Keeping Ahead of Powdery Mildew

Powdery mildew is a common disease on many types of plants. In fact, it is one of the oldest plant diseases on record – Theophrastis wrote of powdery mildew on roses in 300 B.C. Although different species of fungi cause the disease on different plants (Erysiphe infects vegetable crops and flowers; Podosphaera species infects apples and stone fruits; Sphaerotheca species infects berries, roses, some vegetable crops, and stone fruits; and Uncinula necator infects grapes), the infections are all characterized by a powdery white to gray fungal growth on leaves, stems and heads.

Contary to popular belief, powdery mildew generally does not require free water to establish and grow. Infection can actually occur on dry leaves. Warm temperatures and shady conditions encourage the fungus to grow and spread. However, the spores and mycelium are sensitive to extreme heat and direct sunlight.


Powdery mildew usually shows up on leaf and stem surfaces and does not directly affect most vegetable fruits. However, it can affect the flavor of melons and squash and reduce their yield. Woody species such as grapes, fruit trees, roses, crape myrtle, and sycamore are more seriously affected; new growth is often distorted. The young fruit of apples and grapes can also develop rough skin due to powdery mildew.

Life Cycle

All species of powdery mildew fungi require living plant tissue to grow. On perennials, they survive on buds and stem tissue. Certain weeds will also act as hosts through the winter. The optimum temperature for infection is between 68 to 77 degrees F and relative humidity between 40 to 100% is sufficient for the spores to germinate. Low, diffuse light also seems to favor powdery mildew development.

The mildew can spread rapidly since the disease cycle can be completed in as little as 72 hours. However, it commonly takes 7-10 days from the time of infection to the development of symptoms and secondary spore production.


In most cases, good cultural practices will adequately control powdery mildew:

  • Select powdery mildew resistant varieties. This is particularly true of roses. For lawns, shade tolerant grasses such as creeping red fescue can be planted.
  • Plant in full sunlight in a well-drained area.
  • Do not crowd plants.
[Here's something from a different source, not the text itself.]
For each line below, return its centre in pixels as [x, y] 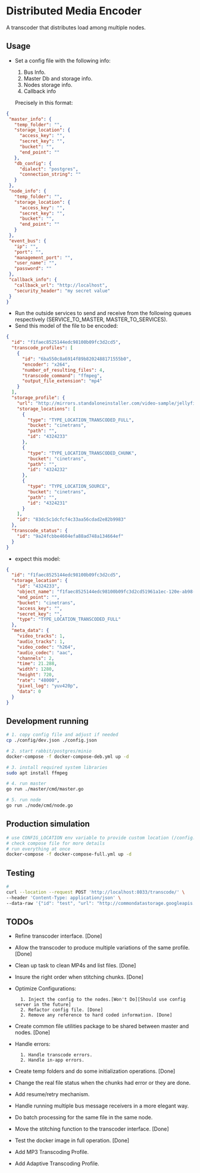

Air flow and ventilation will discourage mildew growth.
  • Powdery mildew thrives where high rates of nitrogen have been used. High nitrogen promotes tender leaf formation, causing dense stands that are more susceptible to infections. Adequately fertilize but avoid stimulating succulent growth. Organic fertilizers or slow-release formulations of lawn fertilizers are good choices
  • Prune infected plants to get rid of infected parts and increase airflow. If the infestations are severe, remove and destroy the plants that are infected.
  • Disinfect your pruning tool in a bleach solution of one part household bleach to four parts water after each cut.
  • Watering plants in the morning gives the plants the rest of the day to dry off, discouraging establishment of diseases, including powdery mildew.

by Arzeena Hamir

Organic Sprays

Sulfur is highly effective against powdery mildew if used in a protectant program with a minimum of 7 to 14 days between applications. Garlic naturally contains high levels of sulphur and a few cloves crushed in water can be used to make a homemade spray. Apply a sulfur-based fungicide at first evidence of mildew and repeat applications as necessary. Proper timing of fungicide applications is critical to successful control so make sure to begin at the first sign of the disease.

However, sulfur can be damaging to some squash and melon varieties. Another option is to spray once a week with a solution of baking soda. Baking soda increases the surface pH of the leaf making it unsuitable for the growth of powdery mildew spores. Be sure to spray the undersides of leaves as well as the upper surfaces when using any of these sprays.

Here’s a recipe to make your own spray:

  • 1 teaspoon baking soda
  • 1 quart water
  • a few drops of liquid soap

Before treating your plants, test the spray on a few leaves to make sure they are not too sensitive.

For more information on powdery mildew, you can refer to the following websites:

Arzeena Hamir is an agronomist and President of Terra Viva Organics. When she’s not planting peas or picking zucchini, she answers questions about organic gardening at:

Mini Organic Gardens

by Bill Richardson

A mini organic garden can give you wonderful vegetables, which are pesticide-free and delicious. It is not really necessary to have a large garden area to grow plants or vegetables. All you will ever need in vegies will grow in a reasonably small plot.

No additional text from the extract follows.